YOUR TASK:
Print what the records say exactly, and omit the pictures.

+ + + + + + +

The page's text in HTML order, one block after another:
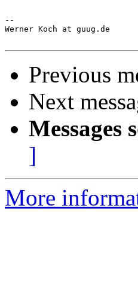
--
Werner Koch at guug.de
Previous
Next
Messages
]
More
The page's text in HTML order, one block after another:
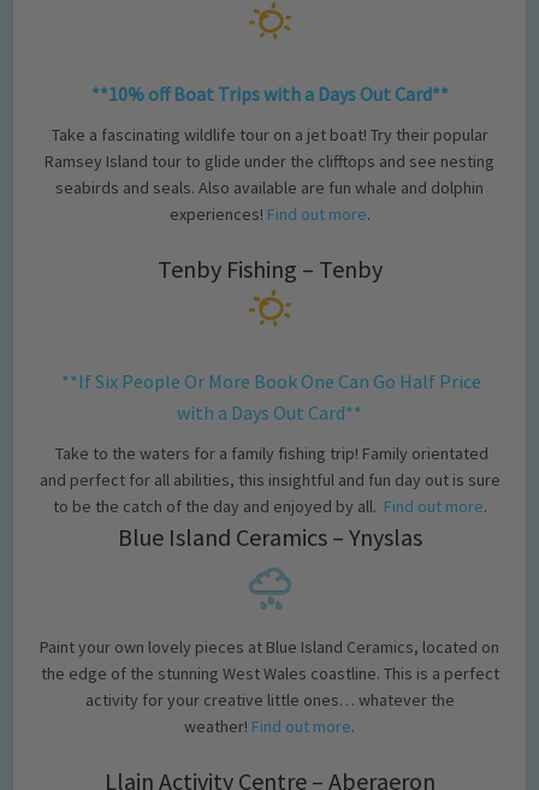
**10% off Boat Trips with a Days Out Card**
Take a fascinating wildlife tour on a jet boat! Try their popular
Ramsey Island tour to glide under the clifftops and see nesting
seabirds and seals. Also available are fun whale and dolphin
experiences! Find out more.
Tenby Fishing – Tenby
**If Six People Or More Book One Can Go Half Price
with a Days Out Card**
Take to the waters for a family fishing trip! Family orientated
and perfect for all abilities, this insightful and fun day out is sure
to be the catch of the day and enjoyed by all. Find out more.
Blue Island Ceramics – Ynyslas
Paint your own lovely pieces at Blue Island Ceramics, located on
the edge of the stunning West Wales coastline. This is a perfect
activity for your creative little ones… whatever the
weather! Find out more.
Llain Activity Centre – Aberaeron
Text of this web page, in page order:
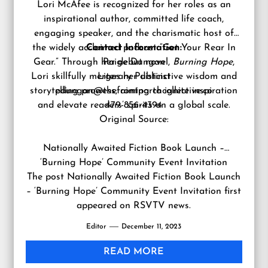
Lori McAfee is recognized for her roles as an
inspirational author, committed life coach,
engaging speaker, and the charismatic host of
the widely acclaimed podcast “Get Your Rear In
Gear.” Through her debut novel,Burning Hope,
Lori skillfully merges her distinctive wisdom and
storytelling prowess, aiming to ignite inspiration
and elevate readers’ spirits on a global scale.
Contact Information:
Paige Dungan
Literary Publicist
pdungan@thefrontporchcollective.co
479-856-4394
Original Source:
Nationally Awaited Fiction Book Launch –
‘Burning Hope’ Community Event Invitation
The post Nationally Awaited Fiction Book Launch
– ‘Burning Hope’ Community Event Invitation first
appeared on RSVTV news.
Editor December 11, 2023
READ MORE
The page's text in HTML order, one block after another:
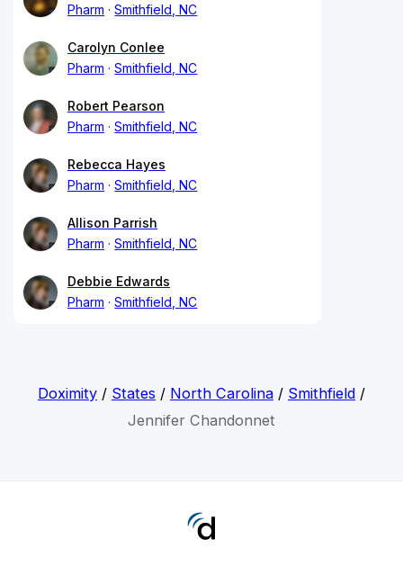
Pharm
Smithfield, NC
Carolyn Conlee
Pharm
Smithfield, NC
Robert Pearson
Pharm
Smithfield, NC
Rebecca Hayes
Pharm
Smithfield, NC
Allison Parrish
Pharm
Smithfield, NC
Debbie Edwards
Pharm
Smithfield, NC
Doximity/ States / North Carolina/ Smithfield/
Jennifer Chandonnet
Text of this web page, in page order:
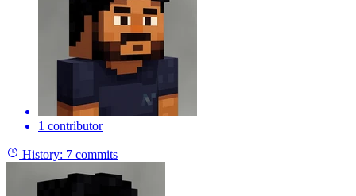
1 contributor
History: 7 commits
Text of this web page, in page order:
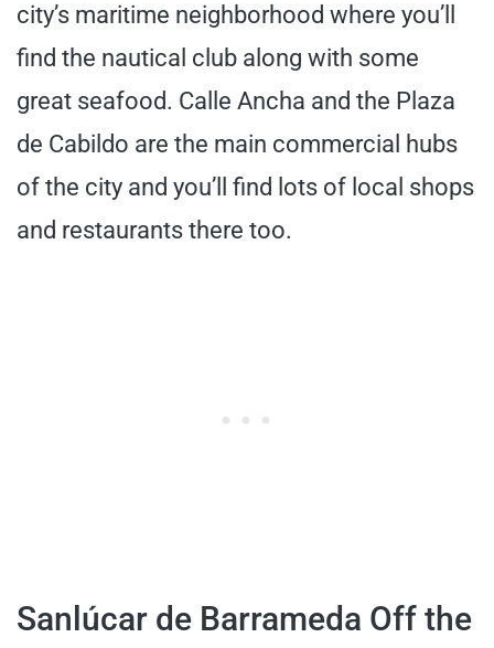
city’s maritime neighborhood where you’ll
find the nautical club along with some
great seafood. Calle Ancha and the Plaza
de Cabildo are the main commercial hubs
of the city and you’ll find lots of local shops
and restaurants there too.
Sanlúcar de Barrameda Off the
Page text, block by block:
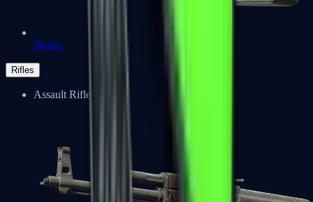
Negev
Rifles
Assault Rifles
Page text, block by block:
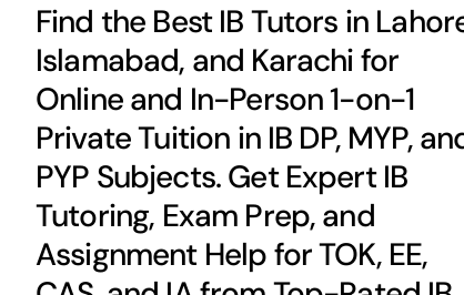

+ + + + + + +

RESPONSE TO THIS TASK:
The page's text in HTML order, one block after another:
--
Werner Koch at guug.de
Previous
Next
Messages
]
More
The page's text in HTML order, one block after another:
**10% off Boat Trips with a Days Out Card**
Take a fascinating wildlife tour on a jet boat! Try their popular
Ramsey Island tour to glide under the clifftops and see nesting
seabirds and seals. Also available are fun whale and dolphin
experiences! Find out more.
Tenby Fishing – Tenby
**If Six People Or More Book One Can Go Half Price
with a Days Out Card**
Take to the waters for a family fishing trip! Family orientated
and perfect for all abilities, this insightful and fun day out is sure
to be the catch of the day and enjoyed by all. Find out more.
Blue Island Ceramics – Ynyslas
Paint your own lovely pieces at Blue Island Ceramics, located on
the edge of the stunning West Wales coastline. This is a perfect
activity for your creative little ones… whatever the
weather! Find out more.
Llain Activity Centre – Aberaeron
Text of this web page, in page order:
Lori McAfee is recognized for her roles as an
inspirational author, committed life coach,
engaging speaker, and the charismatic host of
the widely acclaimed podcast “Get Your Rear In
Gear.” Through her debut novel,Burning Hope,
Lori skillfully merges her distinctive wisdom and
storytelling prowess, aiming to ignite inspiration
and elevate readers’ spirits on a global scale.
Contact Information:
Paige Dungan
Literary Publicist
pdungan@thefrontporchcollective.co
479-856-4394
Original Source:
Nationally Awaited Fiction Book Launch –
‘Burning Hope’ Community Event Invitation
The post Nationally Awaited Fiction Book Launch
– ‘Burning Hope’ Community Event Invitation first
appeared on RSVTV news.
Editor December 11, 2023
READ MORE
The page's text in HTML order, one block after another:
Pharm
Smithfield, NC
Carolyn Conlee
Pharm
Smithfield, NC
Robert Pearson
Pharm
Smithfield, NC
Rebecca Hayes
Pharm
Smithfield, NC
Allison Parrish
Pharm
Smithfield, NC
Debbie Edwards
Pharm
Smithfield, NC
Doximity/ States / North Carolina/ Smithfield/
Jennifer Chandonnet
Text of this web page, in page order:
1 contributor
History: 7 commits
Text of this web page, in page order:
city’s maritime neighborhood where you’ll
find the nautical club along with some
great seafood. Calle Ancha and the Plaza
de Cabildo are the main commercial hubs
of the city and you’ll find lots of local shops
and restaurants there too.
Sanlúcar de Barrameda Off the
Page text, block by block:
Negev
Rifles
Assault Rifles
Page text, block by block:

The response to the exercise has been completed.